One-Year Efficacy of Ixekizumab in Psoriatic Arthritis

WASHINGTON, DC — Treatment of psoriatic arthritis (PsA) with ixekizumab (IXE)—an IgG4 monoclonal antibody—significantly improves arthritis, dactylitis and enthesitis at 52-weeks, according to research presented at the 2016 American College of Rheumatology Annual Meeting.

Philip J Mease, MD, at the Swedish Medical Center and the University of Washington, and colleagues conducted a phase 3 study (A Study of Ixekizumab in Participants With Active Psoriatic Arthritis SPIRIT P1, ClinicalTrials.gov NCT01695239) to evaluate the efficacy and safety IXE use over 52 weeks in patients with active PsA.

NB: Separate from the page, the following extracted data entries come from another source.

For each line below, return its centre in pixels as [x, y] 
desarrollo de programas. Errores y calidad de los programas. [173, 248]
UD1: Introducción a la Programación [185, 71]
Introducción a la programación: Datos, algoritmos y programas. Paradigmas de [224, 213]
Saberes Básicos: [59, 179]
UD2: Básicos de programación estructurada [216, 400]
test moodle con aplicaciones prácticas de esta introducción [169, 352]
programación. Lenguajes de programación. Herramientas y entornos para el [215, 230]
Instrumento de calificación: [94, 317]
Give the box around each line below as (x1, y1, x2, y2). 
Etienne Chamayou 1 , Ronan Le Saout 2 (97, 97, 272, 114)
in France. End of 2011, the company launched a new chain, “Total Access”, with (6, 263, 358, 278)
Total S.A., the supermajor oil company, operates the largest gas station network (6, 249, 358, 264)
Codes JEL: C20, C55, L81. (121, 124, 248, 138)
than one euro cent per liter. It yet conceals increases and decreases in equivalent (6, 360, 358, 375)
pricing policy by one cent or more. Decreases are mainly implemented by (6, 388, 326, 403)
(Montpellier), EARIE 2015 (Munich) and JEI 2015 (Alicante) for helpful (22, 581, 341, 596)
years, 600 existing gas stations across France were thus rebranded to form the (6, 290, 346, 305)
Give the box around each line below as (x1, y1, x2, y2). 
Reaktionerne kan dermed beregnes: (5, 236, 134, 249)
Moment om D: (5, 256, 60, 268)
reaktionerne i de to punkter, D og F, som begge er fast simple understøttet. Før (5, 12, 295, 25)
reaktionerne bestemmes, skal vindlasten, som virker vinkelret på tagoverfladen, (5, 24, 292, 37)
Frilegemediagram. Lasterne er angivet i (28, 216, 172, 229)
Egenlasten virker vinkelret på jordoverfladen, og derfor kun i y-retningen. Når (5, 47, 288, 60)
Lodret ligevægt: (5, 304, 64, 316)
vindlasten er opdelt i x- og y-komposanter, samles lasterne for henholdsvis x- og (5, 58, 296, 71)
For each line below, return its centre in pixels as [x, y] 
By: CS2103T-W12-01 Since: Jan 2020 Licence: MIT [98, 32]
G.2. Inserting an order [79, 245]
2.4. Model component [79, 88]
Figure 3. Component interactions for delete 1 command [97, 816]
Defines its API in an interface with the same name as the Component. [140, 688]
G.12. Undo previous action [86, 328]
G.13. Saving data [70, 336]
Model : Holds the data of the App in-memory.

The trial enrolled 417 biologic disease-modifying antirheumatic drug (bDMARD)-naïve patients with active PsA. During the double-blind treatment period (weeks 0-24), patients received either IXE 80 mg once every 4 weeks or once every 2 weeks, including a 160 mg loading dose; 40 mg adalimumab (ADA); or placebo.

At the conclusion of the double-blind treatment period, 381 participants were eligible to enter the extension period (weeks 24-52), and were assigned to receive either 80 mg IXE once every 4 weeks or once every 2 weeks.

Primary efficacy measures included American College of Rheumatology 20/50/70 Indices, Health Assessment Questionnaire-Disability Index (HAQ-DI) Score, Disease Activity Score 28 diarthrodal joint count based on C-reactive protein (DAS 28-CRP), Psoriasis Area and Severity Index 75, 90, 100 (PASI 75/90/100), Leeds Enthesitis Index (LEI), and Leeds Dactylitis Index-Basic (LDI-B).

In total, 304 patients completed the extension period. Researchers observed improvements from baseline in all primary efficacy measures at week 52, with a similar rate of adverse events as occurred during the double-blind treatment period. Twelve patients experience serious adverse events, but no deaths occurred among the extension period population.

“IXE demonstrated a clinically significant improvement in signs and symptoms of PsA including arthritis, dactylitis, and enthesitis, as well as skin manifestations across treatment groups in the [extension period],” the researchers concluded.

“The safety profile of IXE observed in the [extension period] was similar to that observed in the [double-blind treatment period] and other phase 3 studies of IXE in patients with plaque psoriasis.”

Reference

Mease PJ, Okada M, Kishimoto M, et al. Efficacy and safety of ixekizumab in patients with active psoriatic arthritis: 52 week results from a phase 3 study. Presented at: 2016 ACR/ARHP Annual Meeting; November 11-16, 2016; Washington, D.C. Abstract no. 959.